Most of Yamada’s work — including her latest, The Colors Within, currently in select U.S. theaters — is slice-of-life, a popular anime genre that focuses on the mundane. She has a deep interest in character interiority, and has challenged herself to express it in frameworks other than words. “[In The Colors Within], I wanted to use music and color, so that no dialog or very little dialog is needed to express what I wanted to express,” says Yamada. “I think that also helps the audience expand their imaginations.” 

By deprioritizing plot, Yamada makes entire universes out of characters, and then invites the viewer into them. In The Colors Within, we most often see the world through the eyes of wide-eyed Catholic school teen Totsuko (Sayu Suzukawa). Totsuko can literally see other people’s auras, a synesthesia depicted for the audience as layers of colorful lights radiating outward. “I get the sense the ‘colors’ I feel might also exist in a slightly different place,” Totsuko explains to the viewer in the film’s opening minutes. “Like how butterflies and bees seek out pretty flowers, and dolphins hear tones that humans can’t, there are colors that I ‘feel’ more so than ‘see.’” When Totsuko starts a band with soft-spoken school dropout Kimi (Akari Takaishi) and reserved music nerd Rui (Taisei Kido), her first song is inspired by Kimi’s mesmerizing, lapis hue. 

Yamada has depicted music-loving teens before, in K-On!K-On! The Movie, and Liz and the Blue Bird, all from within the same franchise, but The Colors Within is an original story, conceived with frequent collaborator and veteran anime writer Reiko Yoshida. In making the new film, Yamada was inspired less by making-the-band movies and more by stories about “kids working hard to accomplish something,” like The Goonies. This foundational sense of ragtag adventure and curiosity informs the music Totsuko, Kimi, and Rui eventually produce and perform as their band White Cat Hall. “I wanted to make sure that their performance doesn’t sound like something that adults, or professional musicians, could make,” says Yamada. The filmmaker worked with Kensuke Ushio (DanDaDan), who has composed for all of Yamada’s major projects since 2016 feature A Silent Voice, to craft the sound of the film.

Generally, Yamada credits her success as a relatively rare female auteur in the Japanese anime industry to the belief she has in her team and staff, and she is known for her frequent collaborations with both Ushio and Yoshida. When asked what she appreciates about Yoshida’s writing, Yamada highlights its kindness. “When I read her dialogue, I can figure out what to say to the person next to me, or to friends or family.” Yamada says Yoshida’s writing “changes my worldview” and encourages her to be a better person. “I do wonder, ‘Am I kind?’” reflects Yamada. “I don’t know because there’s a lot of times when I feel like, ‘Oh, I used the wrong words,’ or ‘I chose the wrong words to express myself or to express something to someone else.’ And I always have a lot of regrets about what I said.” 

For Yamada, her film and TV projects are opportunities to work through those regrets. “I want my characters not to make the same mistakes that I would,” she says. “I want to make sure that they choose the correct words.” Indeed, the world depicted in The Colors Within is exemplary in its kindness.
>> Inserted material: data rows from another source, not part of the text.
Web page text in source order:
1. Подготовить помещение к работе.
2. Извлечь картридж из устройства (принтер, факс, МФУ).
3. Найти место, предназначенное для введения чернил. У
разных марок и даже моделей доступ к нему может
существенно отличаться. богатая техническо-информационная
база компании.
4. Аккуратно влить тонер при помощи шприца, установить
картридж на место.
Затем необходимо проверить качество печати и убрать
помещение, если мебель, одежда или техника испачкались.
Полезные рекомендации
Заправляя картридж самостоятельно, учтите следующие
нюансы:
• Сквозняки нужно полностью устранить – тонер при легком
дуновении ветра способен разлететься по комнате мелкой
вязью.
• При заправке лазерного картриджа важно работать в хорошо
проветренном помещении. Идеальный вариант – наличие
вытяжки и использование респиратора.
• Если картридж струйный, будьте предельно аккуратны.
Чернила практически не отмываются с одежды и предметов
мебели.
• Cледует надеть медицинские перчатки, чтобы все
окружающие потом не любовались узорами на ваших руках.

Though its young characters feel anxiety, shame, and regret, those responses are rarely reinforced by the external world. Consequences exist, but they are never dreadful. This is all possible because Yamada’s characters are defined by their empathy. “I really take importance in [characters’] points of view — what they’re seeing, what they’re watching — and then make sure that they can see the other person that they’re interacting with. That’s really important to me.” 
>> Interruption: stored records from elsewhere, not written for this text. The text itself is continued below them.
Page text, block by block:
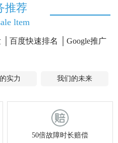
推荐
ltem
百度快速排名 Google推广
实力 我们的未来
50倍故障时长赔偿
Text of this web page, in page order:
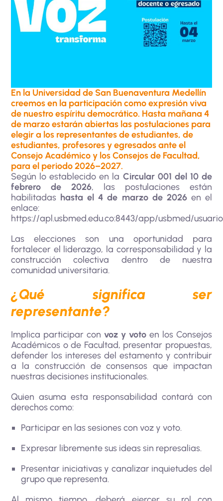
En la Universidad de San Buenaventura Medellín
creemos en la participación como expresión viva
de nuestro espíritu democrático. Hasta mañana 4
de marzo estarán abiertas las postulaciones para
elegir a los representantes de estudiantes, de
estudiantes, profesores y egresados ante el
Consejo Académico y los Consejos de Facultad,
para el periodo 2026–2027.
Según lo establecido en la Circular 001 del 10 de
febrero de 2026, las postulaciones están
habilitadas hasta el 4 de marzo de 2026en el
enlace:
https://apl.usbmed.edu.co:8443/app/usbmed/
Las elecciones son una oportunidad para
fortalecer el liderazgo, la corresponsabilidad y la
construcción colectiva dentro de nuestra
comunidad universitaria.
¿Qué significa ser
representante?
Implica participar convoz y votoen los Consejos
Académicos o de Facultad, presentar propuestas,
defender los intereses del estamento y contribuir
a la construcción de consensos que impactan
nuestras decisiones institucionales.
Quien asuma esta responsabilidad contará con
derechos como:
Participar en las sesiones con voz y voto.
Expresar libremente sus ideas sin represalias.
Presentar iniciativas y canalizar inquietudes del
grupo que representa.
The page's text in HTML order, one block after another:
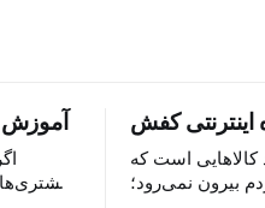
اینترنتی کفش
است که
بیرون نمی‌رود؛
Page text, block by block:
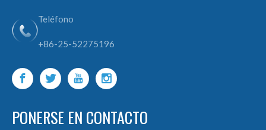
Teléfono
+86-25-52275196
PONERSE EN CONTACTO
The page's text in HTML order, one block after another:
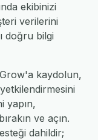
ekibinizi
verilerini
doğru bilgi
kaydolun,
yapın,
ve açın.
dahildir;
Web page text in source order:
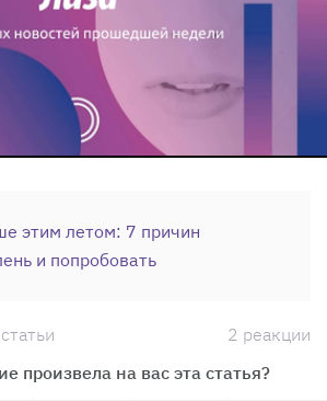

Yamada got her start at Kyoto Animation, a studio known for its ethical labor conditions, a higher percentage of women artists, and prioritization of quality over quantity. Her recent works, however, including The Colors Within and the 2021 historical epic series The Heike Story, have been produced under Science SARU, a studio known for its multinational staff, international co-productions, and more experimental styles. (Netflix’s recent anime hit, Dan Da Dan, comes from Science SARU.) Yamada cites Science SARU’s “global outlook” as one of the reasons she wanted to work with the studio, noting that she hopes it allows more people to see her films. “If there is a chance to work with them again, I think it’ll be even more fun,” she reflects. “Maybe I want to challenge myself to some more extreme [style of] animation.” 
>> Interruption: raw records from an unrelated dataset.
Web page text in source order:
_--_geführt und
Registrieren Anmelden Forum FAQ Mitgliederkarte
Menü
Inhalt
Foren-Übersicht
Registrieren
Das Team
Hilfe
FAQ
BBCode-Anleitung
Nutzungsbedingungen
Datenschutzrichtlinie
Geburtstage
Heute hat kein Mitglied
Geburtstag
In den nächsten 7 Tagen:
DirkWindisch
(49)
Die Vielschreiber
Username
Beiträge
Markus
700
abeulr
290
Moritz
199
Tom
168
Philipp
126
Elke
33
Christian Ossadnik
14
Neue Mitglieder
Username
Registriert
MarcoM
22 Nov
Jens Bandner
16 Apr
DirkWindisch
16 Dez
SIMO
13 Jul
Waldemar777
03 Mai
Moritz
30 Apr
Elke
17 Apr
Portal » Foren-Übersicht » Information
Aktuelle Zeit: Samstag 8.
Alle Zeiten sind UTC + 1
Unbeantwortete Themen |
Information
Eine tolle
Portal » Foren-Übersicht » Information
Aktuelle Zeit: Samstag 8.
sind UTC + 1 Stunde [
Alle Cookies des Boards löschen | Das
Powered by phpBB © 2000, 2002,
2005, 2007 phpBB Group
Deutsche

For now, Yamada is hoping the people who might find comfort in The Colors Within see the film. “I think there are a lot of young people especially who think that they’re insignificant or that they’re not someone important. [With The Colors Within], I wanted to make sure to let them know that they’re very special [and] it’s OK to exist,” says Yamada. “I wanted anxious audiences to see this movie and think, ‘It’s going to be OK.’” The Colors Within does this by letting its characters “teach each other what is good about each other.” 

In one of the film’s most moving scenes, Totsuko, Kimi, and Rui spend a candlelit night snowed in at the rural church hall where they practice. As the snowflakes fall outside, a song from the classic ballet Giselle comes on the crackling radio. Totsuko admits to her friends that she has always dreamt of being a dancer, but gave up when she was young because she wasn’t good enough. Rui plays the song on his theremin, and Totsuko dances for her friends and for herself, coming alive. “If there’s something that you like within yourself, it’s OK to say it out loud,” says Yamada of the film’s message. “If you have secrets, you can accept it as it’s a part of you. Yes, I know these may be small in the whole scale of things, but I think they’re really important [to remember] in everyday life.”

From Rolling Stone US.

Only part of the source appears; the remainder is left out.